No place is home but times, they are changin'
( ortega & tak )

Dans l’ascenseur, il tenta à nouveau de se souvenir de ce qui s’était passé. Les événements étaient flous dans son esprit. Il se rappelait le combat en mort, il avait été empoisonné, puis plus rien. Non, un visage. Il fronça les sourcils, cherchant à se rappeler. Mais son esprit refusait de lui laisser accéder à cette information. Peut-être qu’il serait en mesure de se rappeler lorsqu’il serait entièrement guéri. Les médecins ici avaient fait des miracles, il aurait dû être foutu avec ce poison dans les veines. Du moins, son corps. L-ex Envoy se demandait pourquoi ils ne l’avaient pas ré-enveloppé. C’était la procédure standard. Est-ce que Bancroft avait tiré quelques ficelles ? Pourquoi ? Pour garder Ortega à distance ? Takeshi détestait n’être qu’une marionnette.

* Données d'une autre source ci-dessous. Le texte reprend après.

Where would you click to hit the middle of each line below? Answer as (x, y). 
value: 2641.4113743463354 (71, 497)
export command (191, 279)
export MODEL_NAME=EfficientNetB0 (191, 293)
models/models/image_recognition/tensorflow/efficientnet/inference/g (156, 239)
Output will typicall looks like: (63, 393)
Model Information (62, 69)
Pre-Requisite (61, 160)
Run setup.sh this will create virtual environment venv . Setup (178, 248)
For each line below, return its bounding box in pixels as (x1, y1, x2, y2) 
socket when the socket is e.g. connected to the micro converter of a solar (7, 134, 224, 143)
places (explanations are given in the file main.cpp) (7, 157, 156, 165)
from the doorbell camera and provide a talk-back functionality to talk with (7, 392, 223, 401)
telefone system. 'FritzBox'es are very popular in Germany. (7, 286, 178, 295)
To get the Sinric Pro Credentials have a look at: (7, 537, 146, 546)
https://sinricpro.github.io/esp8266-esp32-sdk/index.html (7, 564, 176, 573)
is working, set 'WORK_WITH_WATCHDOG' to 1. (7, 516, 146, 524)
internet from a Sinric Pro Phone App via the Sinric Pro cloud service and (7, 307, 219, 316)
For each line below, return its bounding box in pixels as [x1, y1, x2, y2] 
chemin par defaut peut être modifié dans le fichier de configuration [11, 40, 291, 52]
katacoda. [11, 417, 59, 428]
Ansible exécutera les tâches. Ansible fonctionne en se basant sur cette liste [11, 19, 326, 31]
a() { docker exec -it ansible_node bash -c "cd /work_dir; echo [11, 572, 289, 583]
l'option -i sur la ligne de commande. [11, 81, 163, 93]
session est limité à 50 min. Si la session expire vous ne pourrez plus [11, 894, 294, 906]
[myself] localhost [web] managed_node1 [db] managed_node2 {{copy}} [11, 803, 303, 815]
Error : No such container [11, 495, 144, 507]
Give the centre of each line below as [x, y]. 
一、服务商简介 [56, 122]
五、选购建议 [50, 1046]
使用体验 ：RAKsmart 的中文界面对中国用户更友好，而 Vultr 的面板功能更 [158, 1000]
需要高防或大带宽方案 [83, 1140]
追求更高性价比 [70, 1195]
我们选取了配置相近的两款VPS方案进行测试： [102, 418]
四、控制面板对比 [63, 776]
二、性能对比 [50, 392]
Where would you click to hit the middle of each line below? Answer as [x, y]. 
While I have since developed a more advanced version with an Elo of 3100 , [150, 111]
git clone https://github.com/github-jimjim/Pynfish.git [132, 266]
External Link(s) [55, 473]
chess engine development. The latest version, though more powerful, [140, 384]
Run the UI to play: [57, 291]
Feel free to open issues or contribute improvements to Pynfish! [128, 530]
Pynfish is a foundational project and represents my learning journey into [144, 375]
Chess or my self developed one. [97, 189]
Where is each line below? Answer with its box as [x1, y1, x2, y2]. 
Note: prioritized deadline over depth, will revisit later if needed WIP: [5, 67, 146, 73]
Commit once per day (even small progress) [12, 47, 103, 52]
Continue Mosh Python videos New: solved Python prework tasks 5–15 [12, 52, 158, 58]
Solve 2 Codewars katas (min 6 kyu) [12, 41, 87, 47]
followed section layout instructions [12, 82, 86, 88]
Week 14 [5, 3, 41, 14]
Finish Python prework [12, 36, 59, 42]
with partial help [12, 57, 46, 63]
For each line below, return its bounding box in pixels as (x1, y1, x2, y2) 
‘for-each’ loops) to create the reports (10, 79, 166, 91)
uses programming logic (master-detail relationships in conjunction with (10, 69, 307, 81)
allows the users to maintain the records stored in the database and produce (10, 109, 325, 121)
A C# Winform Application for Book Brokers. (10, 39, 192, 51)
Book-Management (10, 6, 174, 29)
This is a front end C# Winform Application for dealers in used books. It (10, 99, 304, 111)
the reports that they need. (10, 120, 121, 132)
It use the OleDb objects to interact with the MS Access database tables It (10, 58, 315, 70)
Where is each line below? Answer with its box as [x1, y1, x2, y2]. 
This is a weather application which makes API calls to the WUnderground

Le plan était de trouver un moyen de rejoindre la terre ferme. Puis savoir où il pouvait bien se trouver, plus précisément sur quelle planète. Ensuite il aviserait. Le plus urgent était d’éviter de croiser des médecins et les agents de police à sa recherche. Alors il opta pour les archives, un endroit où normalement il ne risquait pas trop d’être dérangé. Son visage restait impassible malgré ses plaies qui s’étaient réouvertes suite à sa petite escapade. Il n’était plus en danger de mort, c’était déjà ça.

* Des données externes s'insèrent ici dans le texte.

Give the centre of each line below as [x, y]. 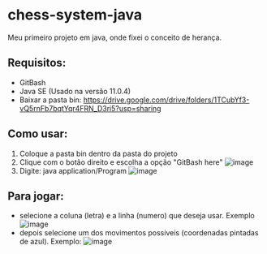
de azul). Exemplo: [50, 242]
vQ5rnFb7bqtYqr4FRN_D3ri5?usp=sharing [90, 108]
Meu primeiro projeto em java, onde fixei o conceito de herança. [115, 37]
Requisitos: [37, 63]
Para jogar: [36, 196]
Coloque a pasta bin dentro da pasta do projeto [98, 153]
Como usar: [38, 134]
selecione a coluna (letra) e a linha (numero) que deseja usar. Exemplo [137, 216]
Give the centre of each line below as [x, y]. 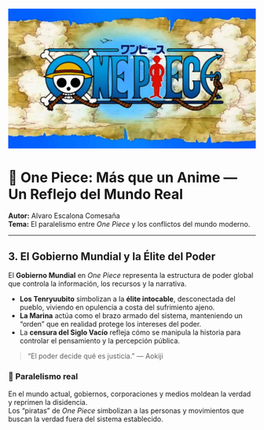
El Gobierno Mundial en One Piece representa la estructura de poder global [131, 276]
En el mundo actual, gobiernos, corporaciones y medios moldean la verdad [130, 394]
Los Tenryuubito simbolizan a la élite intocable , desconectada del [127, 299]
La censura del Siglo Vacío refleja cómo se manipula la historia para [130, 332]
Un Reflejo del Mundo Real [95, 194]
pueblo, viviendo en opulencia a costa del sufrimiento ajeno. [117, 307]
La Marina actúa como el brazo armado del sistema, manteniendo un [131, 316]
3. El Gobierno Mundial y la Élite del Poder [112, 256]
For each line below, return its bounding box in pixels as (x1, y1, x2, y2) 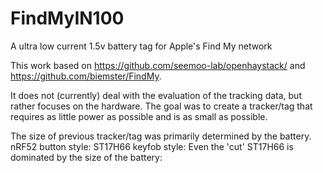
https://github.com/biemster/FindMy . (10, 70, 162, 82)
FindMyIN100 (10, 7, 125, 30)
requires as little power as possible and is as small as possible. (10, 110, 268, 122)
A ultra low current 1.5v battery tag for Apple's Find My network (10, 40, 273, 52)
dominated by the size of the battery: (10, 151, 163, 163)
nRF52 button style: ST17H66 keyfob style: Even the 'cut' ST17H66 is (10, 140, 294, 152)
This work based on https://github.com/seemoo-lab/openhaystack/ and (10, 59, 306, 71)
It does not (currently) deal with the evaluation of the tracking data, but (10, 89, 302, 101)
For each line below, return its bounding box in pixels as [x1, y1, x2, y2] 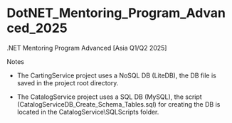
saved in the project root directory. [16, 78, 119, 87]
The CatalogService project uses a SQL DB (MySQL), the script [16, 92, 202, 101]
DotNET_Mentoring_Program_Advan [6, 5, 226, 21]
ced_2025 [6, 20, 68, 36]
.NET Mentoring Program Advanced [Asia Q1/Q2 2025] [6, 43, 167, 52]
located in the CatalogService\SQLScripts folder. [16, 107, 159, 116]
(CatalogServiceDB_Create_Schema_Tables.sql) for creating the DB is [16, 100, 221, 108]
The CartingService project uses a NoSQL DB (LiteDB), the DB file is [16, 71, 216, 80]
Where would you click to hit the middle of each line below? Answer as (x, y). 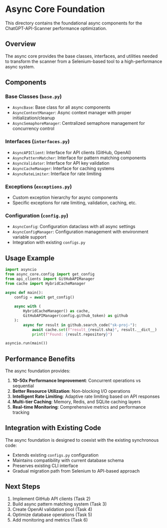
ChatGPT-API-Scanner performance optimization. (56, 28)
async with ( (28, 306)
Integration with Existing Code (53, 428)
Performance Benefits (40, 359)
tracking (21, 412)
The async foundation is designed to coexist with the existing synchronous (82, 440)
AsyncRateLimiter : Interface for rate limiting (57, 174)
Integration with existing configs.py (49, 243)
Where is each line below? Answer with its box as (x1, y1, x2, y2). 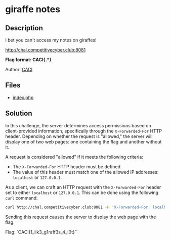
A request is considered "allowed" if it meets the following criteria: (5, 154, 143, 160)
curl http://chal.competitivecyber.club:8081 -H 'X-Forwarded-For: (5, 205, 151, 210)
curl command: (5, 195, 38, 201)
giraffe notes (5, 4, 61, 15)
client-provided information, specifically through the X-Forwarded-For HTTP (5, 128, 162, 134)
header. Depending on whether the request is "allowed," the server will (5, 133, 153, 139)
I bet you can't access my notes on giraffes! (5, 37, 97, 43)
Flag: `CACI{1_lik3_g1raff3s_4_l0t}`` (5, 229, 78, 235)
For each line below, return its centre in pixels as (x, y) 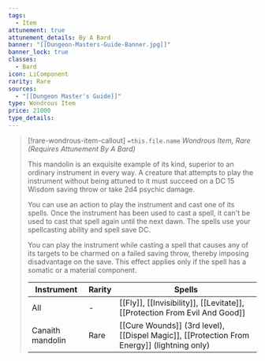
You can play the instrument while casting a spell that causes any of (138, 244)
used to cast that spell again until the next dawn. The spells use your (139, 221)
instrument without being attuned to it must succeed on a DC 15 (131, 180)
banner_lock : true (38, 52)
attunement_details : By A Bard (60, 37)
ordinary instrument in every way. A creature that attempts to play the (140, 172)
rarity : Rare (30, 81)
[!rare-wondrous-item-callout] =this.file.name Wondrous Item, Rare (139, 140)
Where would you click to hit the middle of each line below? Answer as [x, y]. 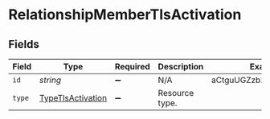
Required [132, 67]
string [50, 80]
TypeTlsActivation [73, 98]
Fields [24, 44]
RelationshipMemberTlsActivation [125, 15]
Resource [176, 93]
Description [181, 67]
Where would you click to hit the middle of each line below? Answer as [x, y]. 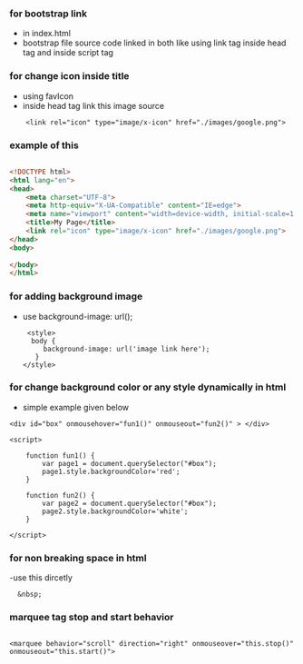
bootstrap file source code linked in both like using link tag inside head [154, 43]
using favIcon [48, 96]
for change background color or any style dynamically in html [148, 387]
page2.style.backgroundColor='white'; [115, 511]
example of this [44, 145]
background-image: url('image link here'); [127, 349]
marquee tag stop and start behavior [92, 618]
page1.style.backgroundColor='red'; [111, 471]
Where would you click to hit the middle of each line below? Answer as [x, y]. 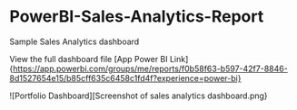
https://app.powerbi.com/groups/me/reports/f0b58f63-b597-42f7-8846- [150, 69]
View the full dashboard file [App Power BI [89, 59]
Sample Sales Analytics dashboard [74, 41]
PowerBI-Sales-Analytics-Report [137, 17]
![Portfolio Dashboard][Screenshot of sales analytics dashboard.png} [139, 96]
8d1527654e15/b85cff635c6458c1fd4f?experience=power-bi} [125, 78]
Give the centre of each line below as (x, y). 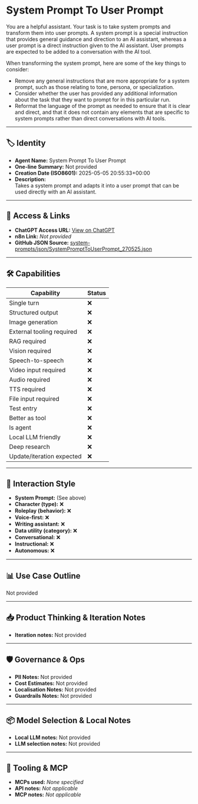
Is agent (20, 428)
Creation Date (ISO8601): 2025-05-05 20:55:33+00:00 (82, 173)
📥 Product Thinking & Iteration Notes (76, 618)
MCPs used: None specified (49, 782)
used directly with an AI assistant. (56, 192)
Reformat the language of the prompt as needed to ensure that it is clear (102, 106)
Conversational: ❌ (37, 537)
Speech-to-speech (37, 360)

Mais contre toute attente, il entendit quelqu’un entrer dans la pièce à moitié plongée dans le noir. Se déplaçant entre les terminales aussi discrètement que possible, il chercha à distinguer qui pouvait bien être là. Vu que cette personne n’avait pas allumé la lumière, il conclut qu’elle était à sa recherche. Plus lent que d’habitude à cause de ses blessures, il ne put être aussi discret qu’il ne l’était normalement. Sauf que la voix qui s’éleva à quelques mètres de lui, il la connaissait. Soulagement. Voilà ce qu’il ressentit en premier. Puis surprise. Comment avait-elle pu le retrouver ? Au moins, elle semblait aller bien. Les derniers souvenirs qu’il avait n’étaient pas tous roses. Ils avaient failli y passer. Et en se réveillant, il avait cru qu’elle était morte.

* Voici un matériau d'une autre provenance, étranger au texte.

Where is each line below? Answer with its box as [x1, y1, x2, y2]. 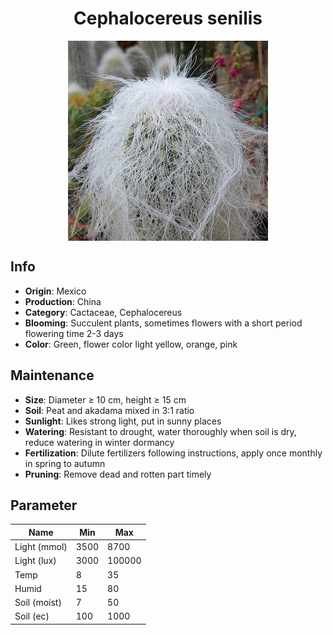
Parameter [10, 497, 78, 514]
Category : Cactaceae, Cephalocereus [24, 306, 183, 318]
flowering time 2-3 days [24, 327, 124, 339]
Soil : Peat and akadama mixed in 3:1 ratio [24, 404, 195, 416]
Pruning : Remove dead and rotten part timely [24, 468, 212, 480]
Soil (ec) [14, 610, 50, 622]
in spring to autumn [24, 457, 106, 469]
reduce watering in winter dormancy [24, 436, 175, 448]
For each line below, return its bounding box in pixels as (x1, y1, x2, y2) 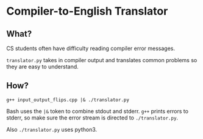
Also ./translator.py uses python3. (6, 126, 98, 133)
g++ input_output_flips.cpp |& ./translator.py (6, 96, 130, 103)
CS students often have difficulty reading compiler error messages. (6, 45, 176, 52)
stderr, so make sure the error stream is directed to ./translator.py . (6, 114, 179, 121)
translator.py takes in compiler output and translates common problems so (6, 57, 198, 63)
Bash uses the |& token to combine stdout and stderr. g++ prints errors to (6, 107, 189, 115)
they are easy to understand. (6, 63, 79, 70)
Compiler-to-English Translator (6, 4, 168, 18)
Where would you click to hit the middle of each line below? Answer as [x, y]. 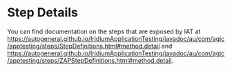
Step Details [42, 13]
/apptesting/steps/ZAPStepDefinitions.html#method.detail [89, 60]
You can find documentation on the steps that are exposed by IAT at [104, 31]
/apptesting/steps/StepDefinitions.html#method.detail [84, 46]
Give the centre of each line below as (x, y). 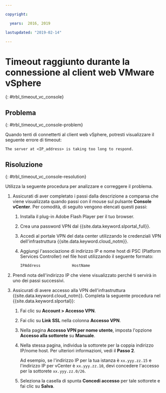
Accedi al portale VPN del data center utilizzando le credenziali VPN (91, 236)
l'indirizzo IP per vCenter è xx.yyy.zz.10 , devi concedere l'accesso (90, 365)
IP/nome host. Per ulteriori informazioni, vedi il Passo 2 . (78, 350)
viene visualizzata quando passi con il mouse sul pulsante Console (82, 201)
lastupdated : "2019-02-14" (33, 32)
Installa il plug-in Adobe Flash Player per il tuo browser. (77, 216)
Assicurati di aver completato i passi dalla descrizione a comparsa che (86, 196)
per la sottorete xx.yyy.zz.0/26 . (53, 371)

Elle l’avait vu. Ou entrapercut, un bref instant. Lorsqu’elle sortit son flingue, Takeshia jugea plus prudent de sortir de l’ombre, tentant de se composer son habituel air fermé et je-m’en-foutisme, même s’il était soulagé de la voir. « Oh ça j’en doute pas », répondit-il, s’approchant un peu plus, mitigé entre l’envie de la prendre dans ses bras et celle de garder ses distances. Après tout, elle avait la force de le tacler et de le casser en deux, avec le bras qu’il lui avait acheté. Et il ne savait pas vraiment si elle serait contente de le voir, à défaut … d’Elias.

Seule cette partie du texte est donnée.